O pai


Na minha câmara, caixa, artefacto, o que lhe queiram chamar, tenho um mostruário.
Não é particularmente grande – três fotografias de cada lado – e faz muito que não o mudo. Tenho andado com vontade e de o fazer, mas a preguiça tem-se imposto e lá vai ficando. Ainda bem!
Uma das fotografias é de uma senhora e de sua filha. Romenas, a mãe não tem ofício certo que não seja andar a pedir, ao que me parece.
Há coisa de umas semanas um garoto, igualmente romeno e que as conhece, orgulhoso da sua recente aquisição – uma bicicleta – viu-me e veio cumprimentar-me. Tão orgulhoso estava que insistiu em ser de novo fotografado – tinha-o sido uns meses antes – mas desta feita montado no corcel.
Enquanto a imagem se processava, sempre me foi dizendo que aquela senhora tinha estado ausente para a sua terra natal mas que regressaria na semana seguinte.

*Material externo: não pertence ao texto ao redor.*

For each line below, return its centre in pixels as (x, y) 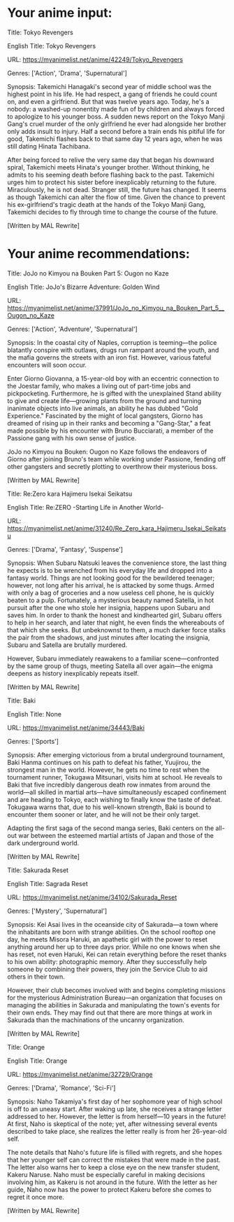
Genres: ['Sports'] (33, 741)
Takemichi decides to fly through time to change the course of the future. (113, 212)
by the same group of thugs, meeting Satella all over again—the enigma (110, 666)
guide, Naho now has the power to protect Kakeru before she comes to (109, 1189)
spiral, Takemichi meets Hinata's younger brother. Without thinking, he (108, 167)
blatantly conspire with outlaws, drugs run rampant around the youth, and (113, 350)
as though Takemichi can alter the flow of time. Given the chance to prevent (116, 197)
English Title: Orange (37, 1061)
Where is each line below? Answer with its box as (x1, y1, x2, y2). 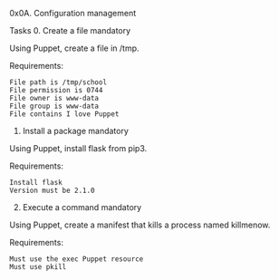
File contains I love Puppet (9, 110, 120, 119)
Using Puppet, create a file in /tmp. (9, 43, 139, 53)
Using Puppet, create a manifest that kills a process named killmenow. (9, 219, 271, 230)
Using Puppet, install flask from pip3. (9, 143, 148, 153)
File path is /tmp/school (9, 78, 107, 87)
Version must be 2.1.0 (9, 186, 95, 195)
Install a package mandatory (22, 126, 130, 136)
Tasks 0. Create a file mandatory (9, 25, 131, 35)
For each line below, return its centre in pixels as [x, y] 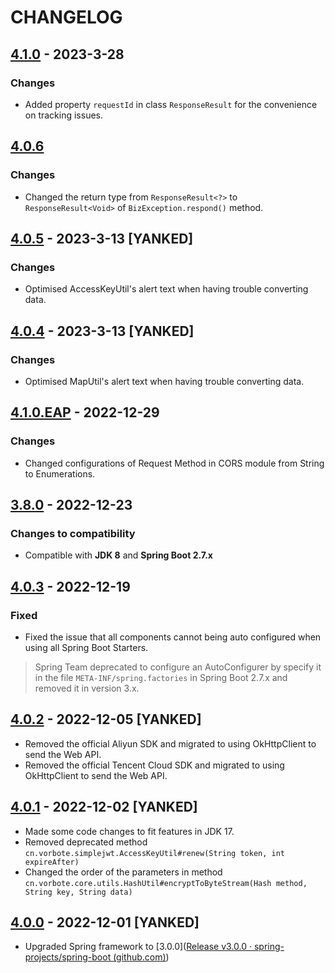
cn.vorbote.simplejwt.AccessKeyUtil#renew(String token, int [155, 853]
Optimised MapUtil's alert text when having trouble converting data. [164, 381]
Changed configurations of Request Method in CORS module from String [174, 463]
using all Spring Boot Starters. [86, 647]
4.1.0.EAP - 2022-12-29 [85, 412]
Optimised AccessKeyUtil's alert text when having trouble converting [166, 289]
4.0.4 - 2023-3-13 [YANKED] [102, 331]
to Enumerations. [60, 473]
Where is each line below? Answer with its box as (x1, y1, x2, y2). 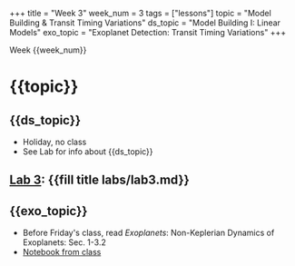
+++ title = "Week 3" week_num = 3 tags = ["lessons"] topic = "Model (9, 8, 272, 18)
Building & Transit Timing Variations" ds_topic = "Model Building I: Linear (9, 17, 281, 28)
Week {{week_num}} (9, 44, 87, 55)
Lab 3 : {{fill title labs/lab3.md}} (9, 172, 191, 188)
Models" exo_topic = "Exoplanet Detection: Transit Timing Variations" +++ (9, 27, 287, 37)
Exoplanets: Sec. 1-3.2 (22, 237, 106, 248)
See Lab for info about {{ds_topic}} (22, 146, 153, 157)
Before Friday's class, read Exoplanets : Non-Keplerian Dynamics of (22, 227, 275, 239)
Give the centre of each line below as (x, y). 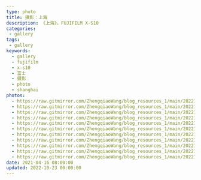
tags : (13, 40)
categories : (21, 28)
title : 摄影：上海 (27, 17)
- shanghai (25, 90)
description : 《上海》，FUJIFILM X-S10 (52, 23)
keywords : (19, 51)
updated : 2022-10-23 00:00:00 (44, 168)
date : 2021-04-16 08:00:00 (40, 163)
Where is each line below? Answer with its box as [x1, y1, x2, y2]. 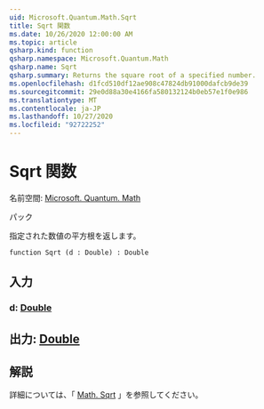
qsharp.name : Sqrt [9, 63, 77, 72]
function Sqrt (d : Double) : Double [9, 248, 149, 257]
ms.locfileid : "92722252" [9, 121, 105, 130]
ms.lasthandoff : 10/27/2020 [9, 112, 114, 121]
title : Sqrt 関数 [9, 21, 71, 30]
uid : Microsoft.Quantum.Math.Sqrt [9, 12, 138, 22]
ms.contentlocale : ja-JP [9, 104, 101, 113]
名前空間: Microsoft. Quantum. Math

Hoje constatei que ela tinha regressado!
Sou abordado por dois homens, com uma terrível dificuldade em se exprimirem em português. Mas ao verem a fotografia da senhora, todas as barreiras linguísticas se derrubaram. Um deles soube dizer-me que a criança era linda, conhecendo-a pelo nome. E que era linda, e que era linda, e tão linda ao ponto de beijar a fotografia ali pendurada.

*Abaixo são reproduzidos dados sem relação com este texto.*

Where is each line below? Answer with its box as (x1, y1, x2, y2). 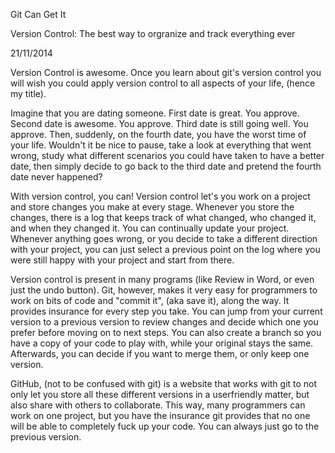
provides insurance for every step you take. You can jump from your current (10, 305, 323, 317)
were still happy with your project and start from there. (10, 254, 235, 266)
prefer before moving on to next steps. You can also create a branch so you (10, 327, 322, 338)
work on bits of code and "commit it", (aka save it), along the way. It (10, 295, 290, 306)
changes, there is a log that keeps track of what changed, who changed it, (10, 212, 317, 223)
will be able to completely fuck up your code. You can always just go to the (10, 420, 320, 432)
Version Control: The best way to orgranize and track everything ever (10, 28, 296, 39)
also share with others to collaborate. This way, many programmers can (10, 399, 306, 411)
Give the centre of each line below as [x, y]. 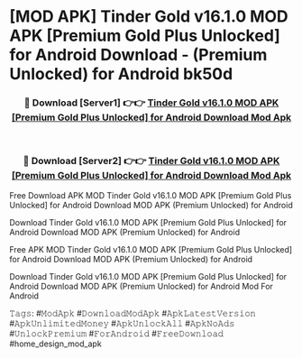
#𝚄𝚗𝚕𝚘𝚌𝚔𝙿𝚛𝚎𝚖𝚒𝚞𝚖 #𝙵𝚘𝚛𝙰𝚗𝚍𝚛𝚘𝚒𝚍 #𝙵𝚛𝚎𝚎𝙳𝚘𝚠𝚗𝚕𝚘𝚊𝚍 [116, 333]
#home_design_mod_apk [55, 344]
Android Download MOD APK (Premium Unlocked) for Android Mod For [141, 286]
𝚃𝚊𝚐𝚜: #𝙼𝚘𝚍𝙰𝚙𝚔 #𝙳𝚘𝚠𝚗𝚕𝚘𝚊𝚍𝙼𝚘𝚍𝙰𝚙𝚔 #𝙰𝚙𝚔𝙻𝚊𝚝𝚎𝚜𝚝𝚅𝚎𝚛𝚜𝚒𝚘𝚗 [133, 313]
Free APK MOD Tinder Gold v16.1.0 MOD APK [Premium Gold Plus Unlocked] [151, 249]
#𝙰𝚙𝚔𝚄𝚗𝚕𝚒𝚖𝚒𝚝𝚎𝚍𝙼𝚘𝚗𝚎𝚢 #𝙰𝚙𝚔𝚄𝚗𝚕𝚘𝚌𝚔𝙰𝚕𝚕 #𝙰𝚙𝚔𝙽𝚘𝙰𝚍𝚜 [122, 323]
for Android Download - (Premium [138, 55]
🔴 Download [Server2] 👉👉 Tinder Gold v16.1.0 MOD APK [151, 161]
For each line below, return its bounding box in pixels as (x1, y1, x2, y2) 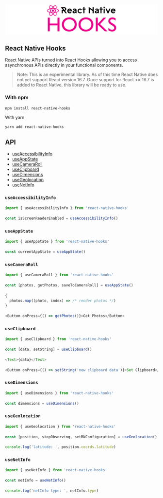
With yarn (5, 114, 25, 121)
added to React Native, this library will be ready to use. (16, 82, 127, 88)
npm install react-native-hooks (5, 106, 70, 111)
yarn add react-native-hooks (5, 124, 64, 129)
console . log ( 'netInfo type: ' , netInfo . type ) (5, 488, 98, 493)
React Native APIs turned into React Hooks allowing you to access (5, 57, 137, 63)
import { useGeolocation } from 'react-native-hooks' (5, 424, 116, 429)
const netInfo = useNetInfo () (5, 478, 66, 483)
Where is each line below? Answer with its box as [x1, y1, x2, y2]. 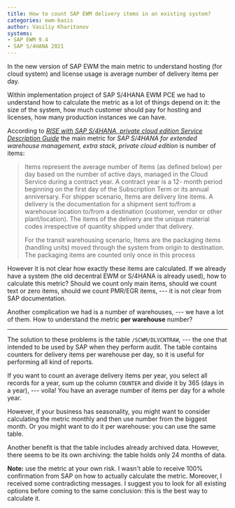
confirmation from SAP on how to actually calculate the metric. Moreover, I [7, 472, 222, 480]
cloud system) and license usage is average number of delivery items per [7, 69, 219, 78]
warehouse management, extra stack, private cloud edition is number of [7, 142, 217, 149]
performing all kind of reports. [7, 358, 94, 366]
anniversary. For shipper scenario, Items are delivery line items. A [24, 192, 213, 201]
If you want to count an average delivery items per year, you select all [7, 371, 208, 380]
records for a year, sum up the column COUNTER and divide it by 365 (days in [7, 379, 225, 387]
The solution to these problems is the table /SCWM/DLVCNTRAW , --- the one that [7, 335, 227, 344]
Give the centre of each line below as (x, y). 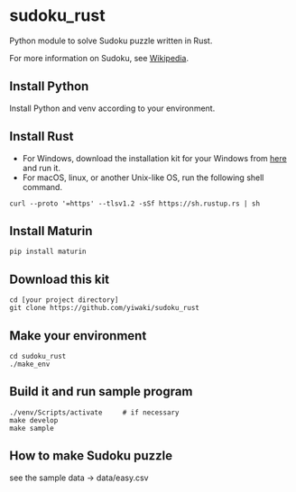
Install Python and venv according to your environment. (112, 108)
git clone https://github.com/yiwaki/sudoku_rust (105, 308)
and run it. (42, 168)
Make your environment (78, 336)
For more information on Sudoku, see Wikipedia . (99, 58)
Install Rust (42, 137)
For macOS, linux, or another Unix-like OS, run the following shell (143, 178)
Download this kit (60, 279)
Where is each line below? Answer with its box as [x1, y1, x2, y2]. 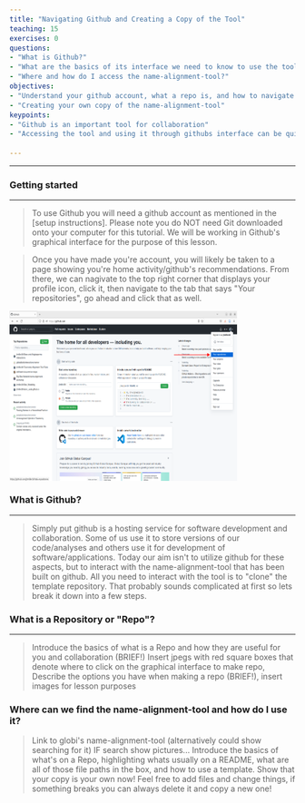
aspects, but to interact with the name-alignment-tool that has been [31, 561, 285, 572]
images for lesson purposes [31, 681, 136, 691]
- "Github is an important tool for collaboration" [9, 120, 209, 129]
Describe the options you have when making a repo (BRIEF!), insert [31, 671, 283, 681]
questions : [9, 44, 51, 53]
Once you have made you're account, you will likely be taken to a [31, 254, 275, 265]
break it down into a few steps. [31, 590, 147, 601]
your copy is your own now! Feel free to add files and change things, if [31, 774, 296, 785]
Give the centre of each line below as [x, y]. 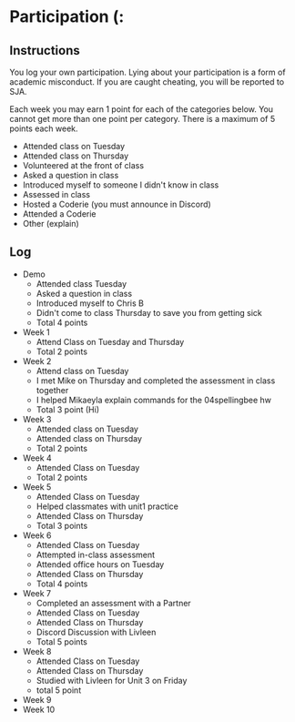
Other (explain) [51, 224]
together [52, 390]
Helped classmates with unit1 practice [107, 506]
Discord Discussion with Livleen [96, 632]
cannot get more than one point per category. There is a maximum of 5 [142, 119]
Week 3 [37, 419]
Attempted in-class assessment [96, 554]
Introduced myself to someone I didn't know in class [121, 185]

O seu companheiro lá se fez entender e comunicou-me que era a filha que ali estava fotografada.
Claro que quiseram ser fotografados e se a fotografia não fosse gratuita passaria a sê-lo.
Poder unir, ainda que com corantes jorrados num papel, uma família nómada e de parquíssimas posses, é pagamento que baste. E se a tarde rendeu pouco em quantidade, sobrou em qualidade!